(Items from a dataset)
---------------
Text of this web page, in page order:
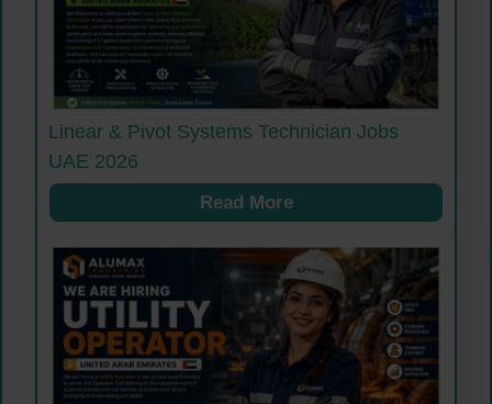
Linear & Pivot Systems Technician Jobs
UAE 2026
Read More
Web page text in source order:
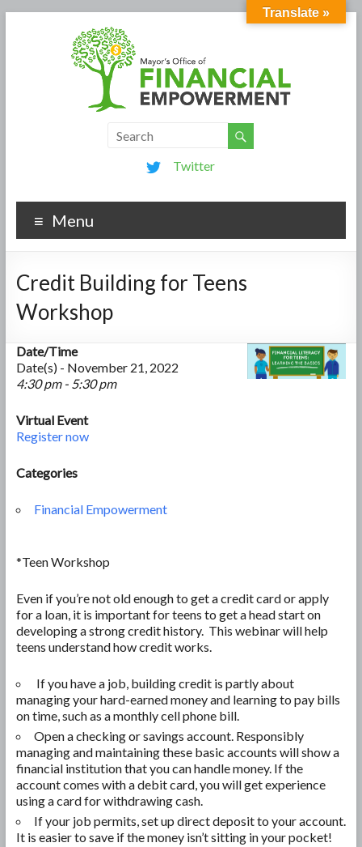
Twitter
Menu
Credit Building for Teens
Workshop
Date/Time
Date(s) - November 21, 2022
4:30 pm - 5:30 pm
Virtual Event
Register now
Categories
Financial Empowerment
*Teen Workshop
Even if you’re not old enough to get a credit card or apply
for a loan, it is important for teens to get a head start on
developing a strong credit history. This webinar will help
teens understand how credit works.
If you have a job, building credit is partly about
managing your hard-earned money and learning to pay bills
on time, such as a monthly cell phone bill.
Open a checking or savings account. Responsibly
managing and maintaining these basic accounts will show a
financial institution that you can handle money. If the
account comes with a debit card, you will get experience
using a card for withdrawing cash.
If your job permits, set up direct deposit to your account.
It is easier to save if the money isn’t sitting in your pocket!
Translate »
---------------
About this exercise: The records above must be returned exactly, with each picture omitted.

Exercise result:
Text of this web page, in page order:
Linear & Pivot Systems Technician Jobs
UAE 2026
Read More
Web page text in source order:
Twitter
Menu
Credit Building for Teens
Workshop
Date/Time
Date(s) - November 21, 2022
4:30 pm - 5:30 pm
Virtual Event
Register now
Categories
Financial Empowerment
*Teen Workshop
Even if you’re not old enough to get a credit card or apply
for a loan, it is important for teens to get a head start on
developing a strong credit history. This webinar will help
teens understand how credit works.
If you have a job, building credit is partly about
managing your hard-earned money and learning to pay bills
on time, such as a monthly cell phone bill.
Open a checking or savings account. Responsibly
managing and maintaining these basic accounts will show a
financial institution that you can handle money. If the
account comes with a debit card, you will get experience
using a card for withdrawing cash.
If your job permits, set up direct deposit to your account.
It is easier to save if the money isn’t sitting in your pocket!
Translate »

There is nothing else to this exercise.